Deutsche Ängste: Verspätungen
Wie spät ist das eigentlich? Auf jeden Fall zu spät für die geistige Gesundheit der Deutschen! Unsere Seele ist zerfressen von der Angst vorm Zuspätkommen.
O weh, o weh! Ich werde zu spät kommen!
– Das deutsche Kaninchen
Im Gegensatz zu den meisten Ängsten trägt der Deutsche die Angst vor dem Zuspätkommen quasi auf der Stirn. Kein Termin, dessen erschreckenster Aspekt nicht die Möglichkeit wäre zu spät zu kommen. Deutsche fahren lieber um vier Uhr nachts zum Flughafen als, dass sie das Risiko eingehen, den Check-In für den Flug um halb sieben zu verpassen. Bis sechs ist aber noch keinerlei Personal am Flughafen das irgendwen einchecken könnte. Lieber eine Stunde vor dem Gebäude des neuen potentiellen Arbeitgebers im Auto warten, als dass man den Eindruck erwecken könnte man sei erst vor fünf Minuten angekommen und übereilt zum Empfang gekommen. Über nichts wird sich so erschüttert beklagt, wie über Verspätungen und nichts scheint den Tag des Deutschen so durcheinanderzubringen wie eine auch nur noch so minimale Verzögerung.
Nur dass kann erklären, weshalb wir tagtäglich die Deutsche Bahn für ihr Zuspätkommen strafen . Kein Verständnis wird aufgebracht für eine komplexe Infrastruktur, die von der Vollautomatisierung bis zur Handkurbel am Gleis alles integriert.
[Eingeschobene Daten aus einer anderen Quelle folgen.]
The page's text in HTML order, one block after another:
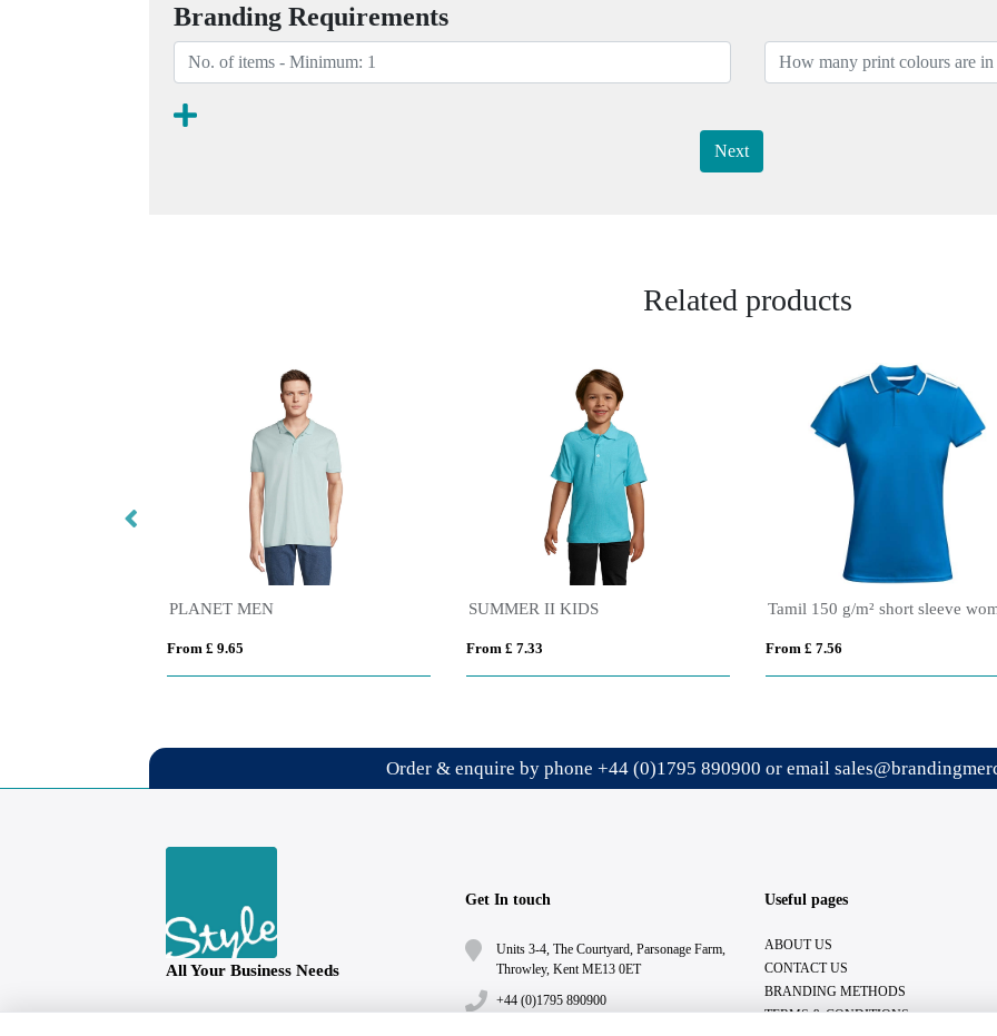
Branding Requirements
Next
Related products
PLANET MEN
From £ 9.65
SUMMER II KIDS
From £ 7.33 From £ 7.56
Order & enquire by phone +44 (0)1795 890900 or email
All Your Business Needs
Get In touch
Units 3-4, The Courtyard, Parsonage Farm,
Throwley, Kent ME13 0ET
+44 (0)1795 890900
Useful pages
ABOUT US
CONTACT US
BRANDING METHODS
TERMS & CONDITIONS

Kein Verständnis für ein Universum von Abhängigkeiten und Variablen die jeden Zugfahrplan in jedem Moment in den Abgrund stürzen könnten. Nein!
Ansage (mechanisch): Der ICE Wilhelm-Conrad Röntgen hat ca. eine Stunde Verspätung. Wir bitten um ihr Verständnis.
Deutscher (hysterisch): DAS IST JA SCHLIMMER ALS IM DRITTEN REICH! DA HÄTTE ICH GLEICH MIT DEM VIEHWAGEN FAHREN KÖNNEN! DIESER SAFTLADEN!
Kein Wunder also, dass der Deutsche sich zum Hüter der europäischen Zeit auserkoren hat und mit Hilfe von zwei Cäsium-Fontänen und zwei Cäsium-Uhren der Physikalisch-Technischen-Bundesanstalt (PTB) seit 1959 das Funkuhrensignal DCF77 aus Mainflingen bei Frankfurt am Main versendet. Es gibt nur eine Zeit: Die Gesetzliche Zeit nach §4 EinhZeitG. Alles andere ist zu spät.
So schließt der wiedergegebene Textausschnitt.